Noah grins. Cade passes the butter. The room settles. Not resolved, but steadier. Like we've all agreed, without saying it, to stand on the same side for now.

Cade's name is in the Reyes email when I open it later that afternoon.

Not because of his recovery numbers or his protocol compliance. Because Kristen has requested his participation in the Friday leadership call. Patient perspective on current recovery environment.

I read that phrase three times before I set my phone face down on the counter.

I stand there for a moment as the kitchen clock ticks. Outside, Cade's guitar has gone quiet.

"Quinn?"

"Reyes emailed." My voice sounds strange to my own ears. "Kristen's requested your participation in the Friday call. Medical leadership, PR leadership, the whole panel." I pick up the phone and turn it over. "She wants you on the record."

He crosses the kitchen in three steps and takes the phone from my hand before I can protest. His eyes scan the email quickly.

"Patient perspective on current recovery environment," he reads aloud. His jaw tightens. "That's the most carefully worded trap I've read since my last contract negotiation."

"Cade."

He looks up.

"If you're on that call speaking to medical and PR leadership about your recovery environment, anything you say becomes part of the organizational record.

" I hold his gaze. "She's going to use whatever you say.

She'll frame questions to get you to admit something about our arrangement that sounds personal.

That sounds compromised. If they pursue a formal finding, your testimony will be Exhibit A. "

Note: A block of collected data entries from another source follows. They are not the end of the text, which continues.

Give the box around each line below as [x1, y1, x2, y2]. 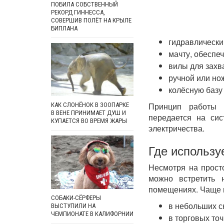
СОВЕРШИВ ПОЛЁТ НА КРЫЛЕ [51, 16, 131, 24]
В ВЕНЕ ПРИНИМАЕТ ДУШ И [51, 109, 126, 117]
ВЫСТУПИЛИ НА [51, 201, 95, 209]
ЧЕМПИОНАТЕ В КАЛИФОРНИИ [51, 209, 133, 217]
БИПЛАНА [51, 24, 77, 32]
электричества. [148, 122, 204, 134]
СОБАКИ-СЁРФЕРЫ [51, 193, 101, 201]
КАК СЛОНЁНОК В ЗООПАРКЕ [51, 101, 129, 109]
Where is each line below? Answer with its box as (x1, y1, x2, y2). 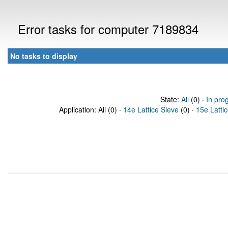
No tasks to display (10, 51, 77, 61)
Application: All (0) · (59, 104, 123, 115)
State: (160, 94, 181, 104)
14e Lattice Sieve (123, 104, 179, 115)
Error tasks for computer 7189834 (18, 20, 198, 38)
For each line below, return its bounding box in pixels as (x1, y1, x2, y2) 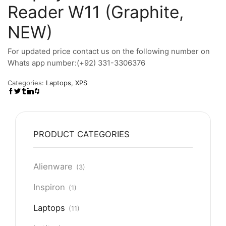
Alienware (33, 161, 73, 172)
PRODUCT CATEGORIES (33, 129, 130, 140)
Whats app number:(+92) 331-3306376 (8, 58, 145, 68)
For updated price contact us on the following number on (8, 46, 210, 56)
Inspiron (33, 182, 65, 193)
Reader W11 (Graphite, (8, 2, 184, 23)
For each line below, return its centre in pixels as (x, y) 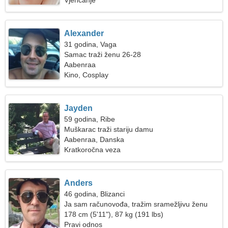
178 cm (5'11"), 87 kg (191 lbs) (114, 214)
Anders (79, 183)
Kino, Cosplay (87, 75)
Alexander (84, 33)
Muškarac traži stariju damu (109, 129)
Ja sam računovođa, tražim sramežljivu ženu (136, 204)
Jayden (79, 108)
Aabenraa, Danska (94, 139)
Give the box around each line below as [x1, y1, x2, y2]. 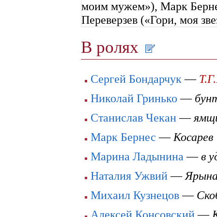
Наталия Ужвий [91, 169, 168, 183]
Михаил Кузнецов [91, 188, 179, 202]
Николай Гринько [91, 92, 177, 105]
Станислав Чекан [91, 111, 176, 124]
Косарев [173, 130, 213, 144]
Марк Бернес [91, 130, 156, 144]
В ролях [81, 37, 143, 57]
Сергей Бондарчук [91, 72, 182, 86]
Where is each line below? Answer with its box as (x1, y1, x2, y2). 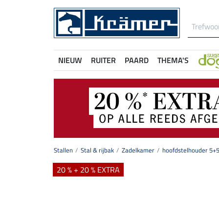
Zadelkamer (122, 145, 154, 155)
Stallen (54, 145, 73, 155)
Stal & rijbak (81, 145, 114, 155)
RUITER (91, 54, 116, 66)
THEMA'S (157, 54, 189, 66)
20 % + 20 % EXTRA (57, 164, 120, 176)
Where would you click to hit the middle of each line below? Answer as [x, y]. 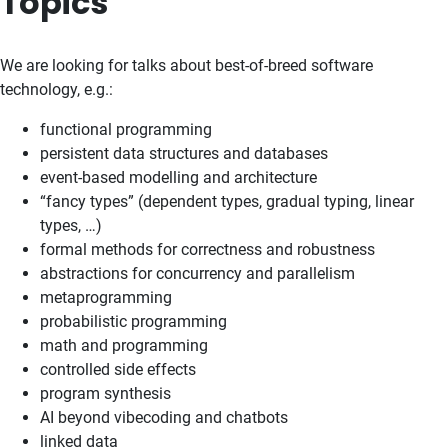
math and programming [124, 345]
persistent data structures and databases [184, 153]
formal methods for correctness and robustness [207, 249]
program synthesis [105, 393]
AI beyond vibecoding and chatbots [164, 417]
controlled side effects [118, 369]
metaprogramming [106, 297]
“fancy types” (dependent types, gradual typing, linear [227, 201]
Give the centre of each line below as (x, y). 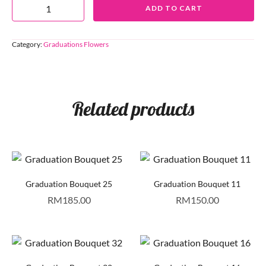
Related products (133, 109)
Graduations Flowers (76, 45)
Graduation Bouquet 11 (197, 184)
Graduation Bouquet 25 (69, 184)
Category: (28, 45)
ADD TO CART (174, 8)
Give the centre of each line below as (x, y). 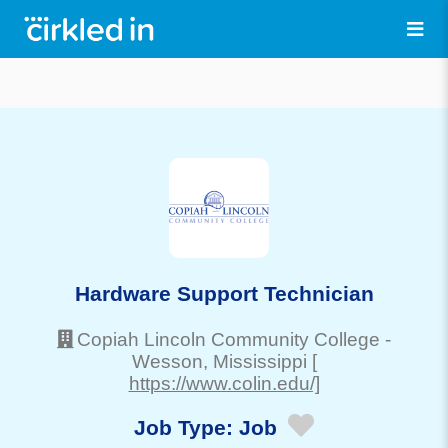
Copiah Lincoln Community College (228, 339)
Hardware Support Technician (224, 293)
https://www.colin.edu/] (224, 383)
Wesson (167, 361)
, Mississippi (254, 361)
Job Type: (186, 428)
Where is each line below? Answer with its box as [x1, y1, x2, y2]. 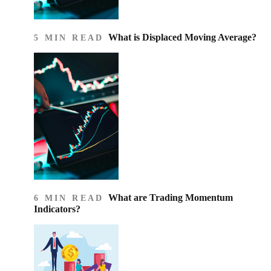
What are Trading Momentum [108, 192, 233, 203]
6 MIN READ [34, 193, 108, 203]
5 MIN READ [34, 33, 108, 42]
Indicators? [34, 203, 80, 214]
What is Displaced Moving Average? [108, 31, 256, 42]
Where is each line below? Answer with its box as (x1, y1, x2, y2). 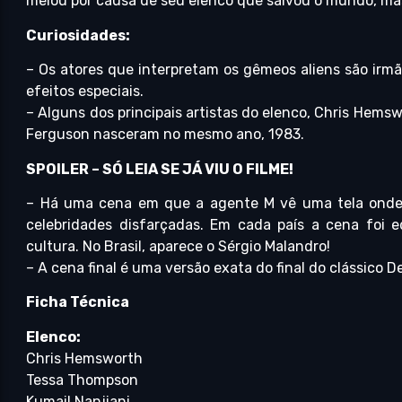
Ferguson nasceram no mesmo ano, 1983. (26, 126, 305, 144)
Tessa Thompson (26, 371, 139, 389)
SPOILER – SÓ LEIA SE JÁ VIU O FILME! (26, 160, 294, 178)
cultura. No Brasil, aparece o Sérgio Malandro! (26, 237, 331, 255)
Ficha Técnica (26, 293, 130, 311)
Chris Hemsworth (26, 349, 144, 367)
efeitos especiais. (26, 83, 144, 100)
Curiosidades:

"I know." He sets my phone down on the counter. His hand hovers near mine without touching. "And I'm still going to tell them the truth."

"The truth isn't always—"

"Quinn." His voice drops, goes soft in that way that makes my chest ache. "The truth is that you've maintained every professional boundary since the day I walked into your clinic."

He pauses, and I don't fill the silence.

"The truth is that my elbow is ahead of schedule because you're the best therapist I've ever worked with.

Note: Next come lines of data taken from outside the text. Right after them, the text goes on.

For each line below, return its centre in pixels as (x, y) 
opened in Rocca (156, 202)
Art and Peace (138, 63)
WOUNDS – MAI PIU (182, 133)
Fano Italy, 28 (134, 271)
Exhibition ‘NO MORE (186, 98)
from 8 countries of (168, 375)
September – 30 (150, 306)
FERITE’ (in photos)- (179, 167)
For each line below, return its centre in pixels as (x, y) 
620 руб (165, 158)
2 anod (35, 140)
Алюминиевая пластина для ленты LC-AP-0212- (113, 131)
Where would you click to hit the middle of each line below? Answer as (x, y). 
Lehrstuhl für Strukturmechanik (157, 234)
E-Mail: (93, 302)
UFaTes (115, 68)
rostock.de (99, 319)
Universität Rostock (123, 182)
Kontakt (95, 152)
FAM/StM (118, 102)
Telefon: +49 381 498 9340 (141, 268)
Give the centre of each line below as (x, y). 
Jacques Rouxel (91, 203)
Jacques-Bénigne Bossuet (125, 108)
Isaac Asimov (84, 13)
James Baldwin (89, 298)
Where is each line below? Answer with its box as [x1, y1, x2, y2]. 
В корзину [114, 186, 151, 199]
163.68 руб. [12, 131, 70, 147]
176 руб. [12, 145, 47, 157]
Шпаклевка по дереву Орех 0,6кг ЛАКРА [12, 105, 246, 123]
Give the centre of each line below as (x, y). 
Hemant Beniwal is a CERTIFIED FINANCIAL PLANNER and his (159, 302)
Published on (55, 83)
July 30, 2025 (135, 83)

The truth is that whatever I feel about you has never once interfered with my commitment to this protocol, because you wouldn't let it.

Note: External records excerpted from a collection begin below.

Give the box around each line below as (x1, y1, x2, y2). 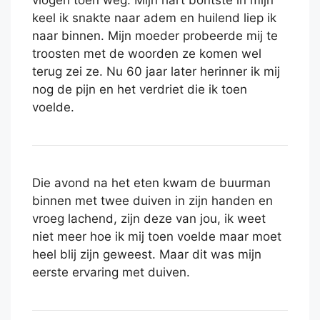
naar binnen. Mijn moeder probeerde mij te (32, 29, 278, 44)
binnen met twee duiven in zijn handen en (32, 194, 273, 209)
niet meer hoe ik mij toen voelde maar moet (32, 229, 281, 244)
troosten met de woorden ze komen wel (32, 46, 261, 61)
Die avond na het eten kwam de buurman (32, 176, 271, 191)
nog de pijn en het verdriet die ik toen (32, 82, 247, 97)
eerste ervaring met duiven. (32, 265, 190, 280)
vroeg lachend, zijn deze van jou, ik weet (32, 211, 266, 226)
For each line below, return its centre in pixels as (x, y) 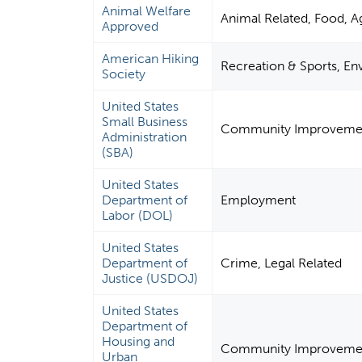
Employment (259, 200)
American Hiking (151, 59)
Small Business (145, 122)
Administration (145, 137)
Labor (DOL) (138, 216)
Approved (130, 27)
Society (124, 74)
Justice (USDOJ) (150, 279)
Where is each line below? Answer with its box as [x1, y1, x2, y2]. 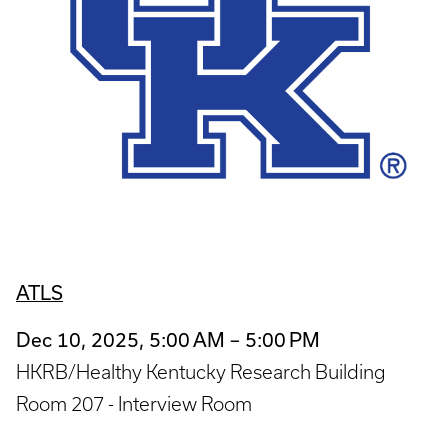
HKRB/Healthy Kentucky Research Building [16, 360, 386, 383]
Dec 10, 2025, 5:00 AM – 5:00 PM [16, 327, 320, 351]
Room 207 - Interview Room [16, 392, 252, 415]
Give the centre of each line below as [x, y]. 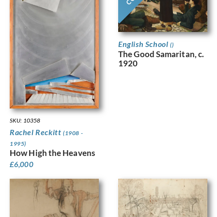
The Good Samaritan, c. [161, 54]
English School [144, 44]
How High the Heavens [52, 153]
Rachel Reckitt [36, 132]
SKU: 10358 [25, 121]

" His eyes hold mine. "The truth is also that I feel something.

And I'm not going to lie about that on a recorded call.

But I'm also not going to let anyone weaponize it against you. "

"How?" The word comes out rougher than I intended. "How do you keep those two things separate when they're asking leading questions designed to make you slip?"

"I've been calling pitches for twelve years." His voice is quiet. "I know how to handle a trap."

The kitchen is very quiet. I can hear the wind against the windows. The distant sound of cattle. My own breathing, uneven.

I look at him for a long moment.

"Then we do this together." My voice steadies as I say it. "You're on the call. We both are. And we tell them the truth."

He nods. The tension eases just slightly from the set of his shoulders.

"After Friday," I say, "we'll see what's left."

It's the same thing I said before, on the porch. But it feels different now. Less like a wall and more like a door. One that might actually open.

The corner of his mouth curves. "After Friday," he agrees.

He leaves the kitchen. I hear the screen door close, then his footsteps on the porch. A moment later, the low sound of his guitar drifts through the window.

I look down at my phone. At Kristen's name. At the list of leadership who will be judging my career on Friday morning.

Then I open my documentation folder and start preparing for war.